[Dataset items]
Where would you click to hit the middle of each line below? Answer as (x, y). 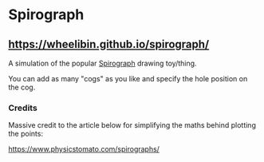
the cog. (22, 87)
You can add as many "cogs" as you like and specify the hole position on (128, 79)
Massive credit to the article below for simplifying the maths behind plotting (132, 125)
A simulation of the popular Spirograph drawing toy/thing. (102, 63)
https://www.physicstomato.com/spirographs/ (84, 149)
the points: (26, 134)
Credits (23, 108)
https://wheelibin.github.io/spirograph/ (109, 44)
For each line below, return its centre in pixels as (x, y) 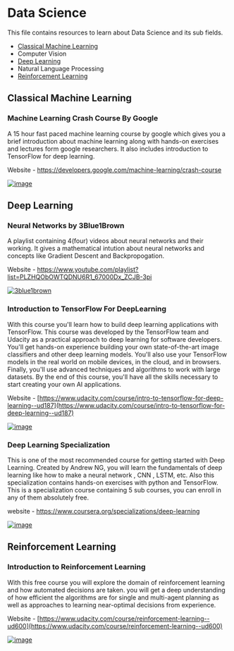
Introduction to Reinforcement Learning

▸ **EXERCISE AIM**
In your copy, include every record word for word but no pictures.

▸ **RESPONSE**
Where would you click to hit the middle of each line below? Answer as (x, y). 
the cog. (22, 87)
You can add as many "cogs" as you like and specify the hole position on (128, 79)
Massive credit to the article below for simplifying the maths behind plotting (132, 125)
A simulation of the popular Spirograph drawing toy/thing. (102, 63)
https://www.physicstomato.com/spirographs/ (84, 149)
the points: (26, 134)
Credits (23, 108)
https://wheelibin.github.io/spirograph/ (109, 44)
For each line below, return its centre in pixels as (x, y) 
Introduction to Reinforcement Learning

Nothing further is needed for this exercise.